Heute habe ich testweise einen Kampf in "Contact - Das taktische UFO-Rollenspiel" durchgewürfelt.
Dieser Testkampf inspirierte mich auch zu diesem Thread.

Für das Gefecht verwendete ich den Schnellstarter, den vorgefertigten Agenten und einen Kultisten als Gegner.

Für den Sequenzwert (der dort sowohl die Initiative als auch die "Aktionspunkte bestimmt") hatte der Agent so gut gewürfelt, dass er 3 Schüsse abfeuern konnte, bevor der Kultist zum Zug kam. Alle 3 Schüsse landeten entweder im rechten (2x) oder im linken Bein (1x), Dazu war der Kultist auch noch zu Boden gestürzt und hätte durch Erschöpfung und seine Verwundungen einen Probenmalus von -27 gehabt - doch die 3 Treffer hatten ihn all seiner LP beraubt (und beide Beine verkrüppelt).
Und selbst wenn der Kultist diesen Schuss überlebt hätte, hätte der Agent mit einem Sequenzwert von immernoch 26 (der Kultist hatte 25) einen vierten Schuss abfeuern können.

Das Initiativsystem mit den AP hat meiner Meinung nach eine Interessante Komponente, die sich auch von Systemen wie Splittermond (bei dem trotz mancher schneller Waffen wie Dolche ein solches Szenario vermutlich nicht möglich ist) wohltuend unterscheidet. (Noch dazu hatte es für ein überraschend interessantes und "Lebendiges" Kopfkino gesorgt. Und es ging im Vergleich zu Systemen wie Rolemaster auch noch schnell, ohne sich nach "Leichtgewicht" anzufühlen.)

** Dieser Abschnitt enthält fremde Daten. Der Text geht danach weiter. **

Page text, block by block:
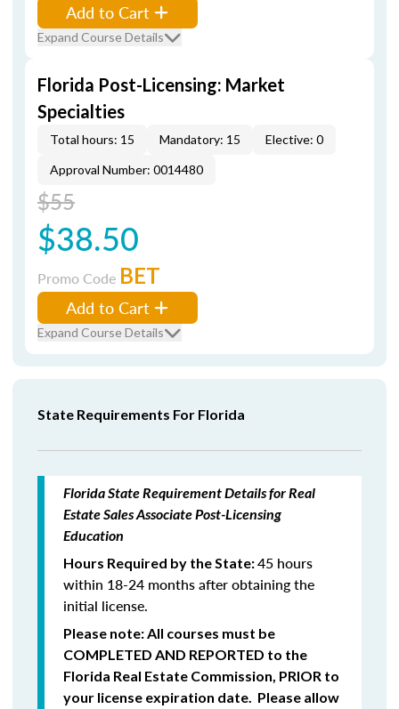
Add to Cart
Expand Course Details
Florida Post-Licensing: Market
Specialties
Total hours: 15 Mandatory: 15
Elective: 0
Approval Number: 0014480
$55
$38.50
Promo Code BET
Add to Cart
Expand Course Details
State Requirements For Florida
Florida State Requirement Details for Real
Estate Sales Associate Post-Licensing
Education
Hours Required by the State:45 hours
within 18-24 months after obtaining the
initial license.
Please note: All courses must be
COMPLETED AND REPORTED to the
Florida Real Estate Commission, PRIOR to
your license expiration date. Please allow

Fast glaubte ich sogar, DAS System für mich gefunden zu haben...

...doch ein kleines aber dennoch in Betracht zu ziehendes "Aber" bleibt:
Der einzige "Nachteil" bei Contact ist, dass es Sci-Fi und nicht Fantasy ist. Keine Orks, Untoten oder Drachen. Keine Bögen / Armbrüste. Keine Streitkolben. Keine Zauberei.

Als Alternative kam mir Splittermond (genau wie Contact eine Eigenentwicklung des Uhrwerk Verlags) in den Sinn: Ein Fantasy-Setting, und beim Kampfsystem wird auf feste Kampfrunden (wie man sie bei DSA oder Pathfinder findet) sogar komplett verzichtet. [Bei Contact beginnt immer dann eine neue Runde, wenn alle Beteiligten mit ihren verbliebenen Sequenzpunkten keine Handlungen mehr durchführen können.]

Im Gegensatz zu Contact gibt es bei Splittermond keine Kampfrunden, sondern es wird kontinuierlich auf der Tickleiste hochgezählt.
Auch ist ein Szenario wie das oben beschriebene in Splittermond nicht oder nur schwer möglich. Denn dort muss ein Schütze seine Waffe erstmal bereit machen, statt sofort zu schießen - was Ticks kostet und den Gegnern Zeit gibt, sich außer Reichweite / In Deckung zu bewegen oder den Schützen durch Angriffe auf ihn zu unterbrechen (bereits ein Grad 0-Zauber wie "Stoß" reicht dafür aus).
Dadurch, dass bei Splittermond der Schaden eher von den Würfeln abhängt (die Meisten Waffen verursachen 1-2 W6 + 1 bis 4 Schaden, manche 1W10 + 1 bis 3) (In Contact verursachte die Pistole des Agenten z.B. 9+1W10 Schaden).
Ein Durchschnittlicher Mensch (KO 2, GK 5) verfügt insgesamt über 35 Lebenspunkte (28 bevor er "todgeweiht" ist. [Spielt man mit der Variante "Wer Blutet, stirbt", sinken die LP auf 28 (insgesamt) / 21 (ohne Todgeweiht)])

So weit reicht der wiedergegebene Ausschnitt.